Typically, the pressurised CO.sub.2 stream is injected into the oil
reservoir, where it will be mixed with some of the oil which is
present. The mixture of CO.sub.2 and oil will displace oil which
cannot be displaced by traditional injections.
[0036] The invention will now be illustrated, by means of example
only, with reference to the accompanying FIG. 1.

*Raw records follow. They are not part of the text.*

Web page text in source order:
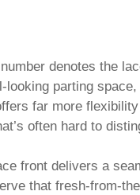
denotes the
parting
far more
often hard to
front delivers a
that fresh-from-
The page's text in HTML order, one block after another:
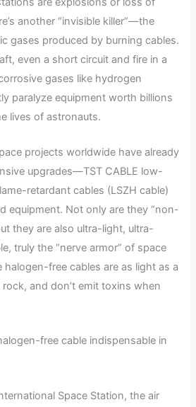
another “invisible killer”—the
gases produced by burning cables.
even a short circuit and fire in a
gases like hydrogen
paralyze equipment worth billions
lives of astronauts.
projects worldwide have already
upgrades—TST CABLE low-
retardant cables (LSZH cable)
equipment. Not only are they “non-
they are also ultra-light, ultra-
truly the “nerve armor” of space
free cables are as light as a
and don’t emit toxins when
free cable indispensable in
Space Station, the air
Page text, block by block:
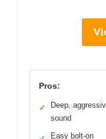
Pros:
✓
Deep,
sound
Easy bolt-on
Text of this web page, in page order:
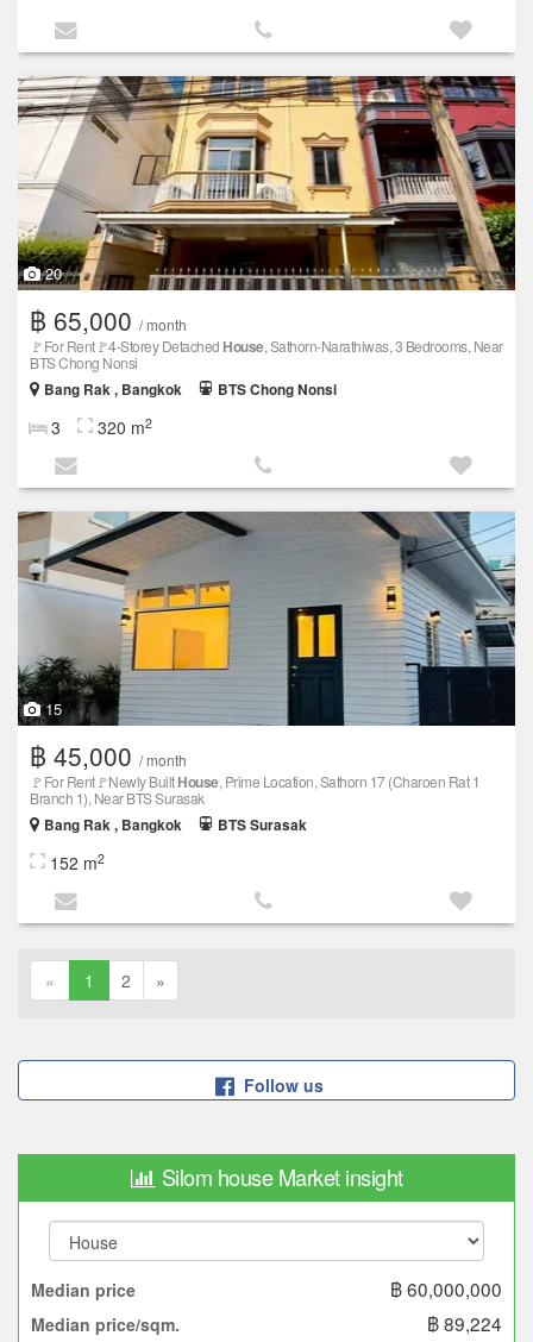
20
฿ 65,000 / month
🚩For Rent🚩4-Storey Detached House, Sathorn-Narathiwas, 3 Bedrooms, Near
BTS Chong Nonsi
Bang Rak , Bangkok
BTS Chong Nonsi
3 320 m2
15
฿ 45,000 / month
🚩For Rent🚩Newly BuiltHouse, Prime Location, Sathorn 17 (Charoen Rat 1
Branch 1), Near BTS Surasak
Bang Rak , Bangkok
BTS Surasak
152 m2
« 1 2 »
Follow us
Silom house Market insight
Median price ฿ 60,000,000
Median price/sqm. ฿ 89,224
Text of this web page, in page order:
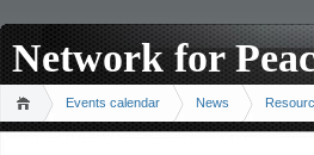
Network for
Events calendar News
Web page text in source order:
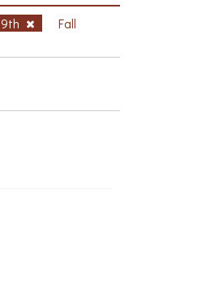
9th Fall
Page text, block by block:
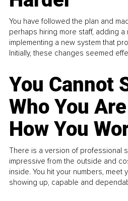
You have followed the plan and
perhaps hiring more staff, adding a
implementing a new system that
Initially, these changes seemed
You Cannot
Who You
How You
There is a version of professional
impressive from the outside and
inside. You hit your numbers, meet
showing up, capable and
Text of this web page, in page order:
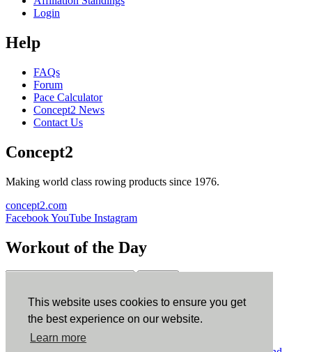
This website uses cookies to ensure you get
the best experience on our website.
Learn more
Login
Help
FAQs
Forum
Pace Calculator
Concept2 News
Contact Us
Concept2
Making world class rowing products since 1976.
concept2.com
FacebookYouTube Instagram
Workout of the Day
ErgData
ErgData for iOS ErgData for Android
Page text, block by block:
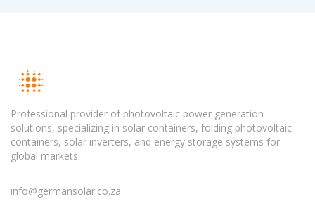
Professional provider of photovoltaic power generation
solutions, specializing in solar containers, folding photovoltaic
containers, solar inverters, and energy storage systems for
global markets.
info@germansolar.co.za
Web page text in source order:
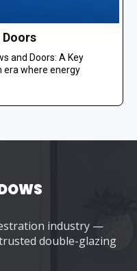
Doors
and Doors: A Key
era where energy
industry —
double-glazing

[0037] In FIG. 1, a power plant comprising a gas turbine (1), a
heat recovery steam generator unit (2) and a CO.sub.2 capture unit
(3) is shown. In the gas turbine, an oxygen-containing gas is
supplied via line 4 to compressor 5. Fuel is supplied via line 6 to
combustor 7 and combusted in the presence of the compressed
oxygen-containing gas. The resulting combustion gas is expanded in
expander 8 and used to generate power in generator 9. Remaining
exhaust gas comprising CO.sub.2 and oxygen is led via line 10 to a
heat recovery steam generator unit 2. In the heat recovery steam
generator unit, water is heated against the hot exhaust gas in
heating section 11 to generate steam. The steam is led via line 12
into a steam turbine 13 to produce additional power in generator
14. Optionally, an amount of fuel is led via line 15 to the heat
recovery steam generator unit and combusted, using oxygen from the
exhaust gas, to produce additional steam. Hot flue gas comprising
CO.sub.2 and oxygen and having an increased pressure is led via
line 16 to an amine absorber 17. Preferably, the hot flue gas is
first cooled in a cooler (not shown). In amine absorber 17,
CO.sub.2 is transferred at from the flue gas to the amine liquid
contained in the amine absorber. Purified flue gas, depleted in
carbon dioxide, is led from the amine absorber via line 18. Amine
liquid, enriched in CO.sub.2 is led from the amine absorber via
line 19 to a regenerator 20. In the regenerator, amine liquid
enriched in CO.sub.2 is depressurised and contacted with a
stripping gas at elevated temperature, thereby transferring
CO.sub.2 from the amine liquid to the stripping gas to obtain
regenerated amine liquid and a gas stream enriched in CO.sub.2. The
gas stream enriched in CO.sub.2 is led from the regenerator via
line 21. Preferably, the gas stream enriched in CO.sub.2 is
pressurised using a CO.sub.2 compressor (not shown) and the
pressurised CO.sub.2 stream is used elsewhere. Regenerated amine
liquid is led from the regenerator via line 22 to the amine
absorber. The heat needed to provide the elevated temperature of
the regenerator is supplied using low pressure steam, which is led
from steam turbine 13 via line 23 to the regenerator.